A. Consider a set of data gathered in a large random survey where questionaires are mailed back from survey-takers to the company. If the company put records into a database in the order that the questionaires came in, then wanted an alphabetical listing of those who returned surveys, which of the sorting algorithms that you have seen should be the most efficient and why?

B. Consider an established phone directory that is updated yearly, when new listings are added to an old set of data. Which sorting algorithm should be the most efficient and why?

C. Each year Grinnell College publishes a booklet with a listing of new students and their pictures. Naturally, the listing is in alphabetical order by last name. Inside the back cover of this booklet is a different listing of the same students, a listing that may be even more useful to people trying to find out who other people are. The second listing is alphabetical by first name rather than last, so students can match the first name and image of someone they just met with that student's last name as well. No graduating class at Grinnell is very large, none containing more than a few hundred students. If you had this listing of last names and wanted to sort it by first names, what sorting algorithm would you use and why?

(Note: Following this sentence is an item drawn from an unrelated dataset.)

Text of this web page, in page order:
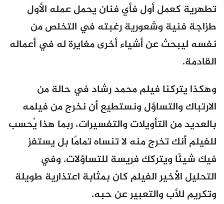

D. Suppose a very large university, maybe 10,000+ students per class, wanted to make a similar publication, and needed to sort the last-name alphabetical listing by first name. What sorting procedure would be best in this case, and why?

Work to be turned in:

• Code with comments for part 1.
• Code for part 3 (with testing from part 4).
• Show your timings for parts 6-9, plot the results on a graph, and discuss the data based on the order of algorithms.
• Turn in the timing and discussion for part 10.
• Answer Questions A through D at the end of the lab.
• Extra Credit -- to be done individually: Code, test runs, timings, and discussion for part 11.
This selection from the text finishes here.